The migration of traditional equities onto blockchain infrastructure is shifting from experiment to institutional reality, but according to RegTech firm TAINA Technology, the industry is overlooking a critical consequence: tax compliance may not be ready.
Regulatory momentum is building on both sides of the Atlantic, with the SEC’s proposed Innovation Exemption and the UK’s wholesale market reforms paving the way for round-the-clock trading and tokenised settlement. Yet while capital efficiency dominates the conversation, TAINA warns that a structural problem lurks beneath. When blue-chip equities trade in tokenised form, identifying and tracking beneficial owners becomes far harder, complicating both capital gains reporting and the correct application of withholding tax on dividends.
In response, global tax authorities are pushing two major reporting regimes towards convergence. CRS was built for traditional financial accounts, custodians and brokerage relationships, while CARF was designed as a crypto-native framework for decentralised digital asset activity. Tokenised securities sit squarely between the two, blending traditional financial instruments with a digital asset wrapper and effectively erasing the boundary separating the frameworks.

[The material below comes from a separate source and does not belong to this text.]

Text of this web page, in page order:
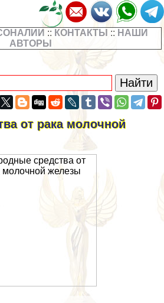
:: КОНТАКТЫ :: НАШИ
АВТОРЫ
от paка молочной

TAINA notes that many CARF onboarding and due diligence requirements closely mirror the updated CRS 2.0 framework, meaning institutions and Crypto Asset Service Providers can no longer run digital and traditional compliance as separate silos. Fragmentation breeds duplication, higher operational cost and inconsistency, making a unified documentation model essential.
The United States adds a further layer of asymmetry. Its domestic Form 1099-DA regime obliges digital asset brokers to capture gross proceeds and cost basis for US taxpayers, but it leaves non-US investors unaddressed. Foreign investment in traditional US equities is covered by well-established withholding and reporting rules under Form 1042-S, yet if a foreign investor holds a tokenised US equity paying a dividend, no clear mechanism exists for reporting or withholding. This gap partly explains the US commitment to CARF despite its absence from CRS, as Washington seeks data on US taxpayers trading digital assets offshore. Early adopters are targeting information exchanges from 2027, with the US expected to follow slightly later, so these challenges are already surfacing in operational models.
TAINA identifies two core operational hurdles: nuanced entity classification across CRS, CARF and US domestic rules, and the shift from account-based to transaction-level reporting for assets that move continuously across platforms and jurisdictions. Its platform automates classification for individuals and complex entities in real time, validates self-certifications including W-8 and W-9 forms, and performs real-time TIN verification, uniting FATCA, CRS, Form 1099-DA and CARF within a single data architecture.